For a complex analysis problem set I am trying to show that the integrals
$$\int^{\infty}_{0}\ t^{z-1}cos(t)dt \quad and \quad \int^{\infty}_{0}\ t^{z-1}sin(t)dt $$
is convergent for $0<Re(z)<1$ and $-1<Re(z)<1$ respectively, but am unsure of how to progress. I've tried expressing $cos(t)$ and $sin(t)$ as a Taylor series, and also expressing the integrals as shown below,
$$\int^{\infty}_{0}\ t^{z-1}cos(t)dt = \int^{\infty}_{0}\frac{e^{(z-1)ln(t)}(e^{-it}+e^{it})}{2}dt$$
$$\int^{\infty}_{0}\ t^{z-1}sin(t)dt = \int^{\infty}_{0}\frac{e^{(z-1)ln(t)}(ie^{-it}-ie^{it})}{2}dt$$
and then trying to bound the real component, but I haven't been able to make much progress. Any help in the right direction would greatly appreciated!
For the first integral,
1) First show that $\displaystyle \int_0^1 t^{z-1}\cos(t)dt$ is convergent (we have $|t^{z-1}\cos(t)|\leq t^{x-1}$, ($ {\rm Re}(z)=x$).
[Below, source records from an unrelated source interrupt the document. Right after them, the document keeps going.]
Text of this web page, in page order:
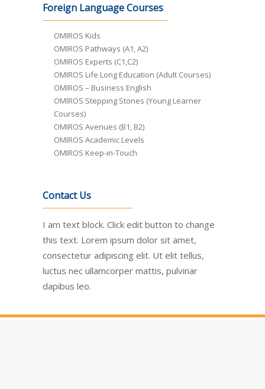
Foreign Language Courses
OMIROS Kids
OMIROS Pathways (A1, A2)
OMIROS Experts (C1,C2)
OMIROS Life Long Education (Adult Courses)
OMIROS – Business English
OMIROS Stepping Stones (Young Learner
Courses)
OMIROS Avenues (B1, B2)
OMIROS Academic Levels
OMIROS Keep-in-Touch
Contact Us
I am text block. Click edit button to change
this text. Lorem ipsum dolor sit amet,
consectetur adipiscing elit. Ut elit tellus,
luctus nec ullamcorper mattis, pulvinar
dapibus leo.

2) Let $A>1$. Integrate by parts $\displaystyle \int_1^A t^{z-1}\cos(t)dt$, (integrate $\cos(t)$), and show that the integrated part has a limit as $A\to +\infty$, and that the remaining integral is (absolutely) convergent on $[1,+\infty[$.
3) Same method for the second integral.